Imhoff v. Pep Boys

71 Pa. D. & C.4th 1, 2005 Pa. Dist. & Cnty. Dec. LEXIS 169
CourtPennsylvania Court of Common Pleas, Lancaster County
DecidedFebruary 9, 2005
Docketno. CI-04-07381
StatusPublished

This text of 71 Pa. D. & C.4th 1 (Imhoff v. Pep Boys) is published on Counsel Stack Legal Research, covering Pennsylvania Court of Common Pleas, Lancaster County primary law. Counsel Stack provides free access to over 12 million legal documents including statutes, case law, regulations, and constitutions.

Bluebook
Imhoff v. Pep Boys, 71 Pa. D. & C.4th 1, 2005 Pa. Dist. & Cnty. Dec. LEXIS 169 (Pa. Super. Ct. 2005).

Opinion

PEREZOUS, J.,

This matter is before the court on the preliminary objections and petition to compel arbitration filed by the defendant, Pep Boys— Manny, Moe and Jack, against the complaint of the plaintiff, Richard Imhoff Jr. Specifically, defendant contends that the plaintiff’s complaint should be dismissed because a mutual agreement to arbitrate claims signed by the plaintiff and defendant requires the present claim to be submitted to arbitration. For the reasons that follow, this [3]*3court sustains the defendant’s preliminary objections, and grants the petition to compel arbitration.
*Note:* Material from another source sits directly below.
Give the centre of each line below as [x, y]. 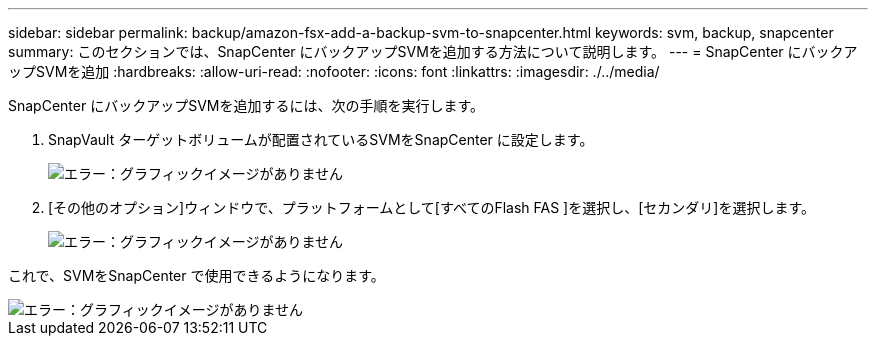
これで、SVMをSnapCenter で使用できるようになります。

This case arises from events relating to the termination of plaintiff’s employment. Plaintiff was employed as a service manager at defendant’s store located at 2080 Lincoln Highway East, Lancaster, Pennsylvania. It is alleged that defendant discharged the plaintiff in November 2001, because he had engaged in work-related misconduct. Specifically, he claims that an investigation conducted by the defendant revealed that he failed to pay for work performed on his vehicle, took store inventory for his personal use, and used money taken from the cash register to purchase lunches for himself and others. It is also alleged that the investigation showed that the plaintiff allowed others to engage in similar misconduct. Consequently, it is alleged that this activity resulted in the plaintiff’s discharge on November 7, 2001.

On the same day that the plaintiff was informed that his services were no longer required, he received a telephone call from the East Lampeter Township Police Department requesting him to come to the station for questioning regarding Pep Boys. Several weeks after speaking with the police, charges of unlawlul taking and criminal conspiracy were filed against the plaintiff. In March 2003, plaintiff’s trial was held in the Court of Common Pleas of Lancaster County. The jury found the plaintiff not guilty of the charges.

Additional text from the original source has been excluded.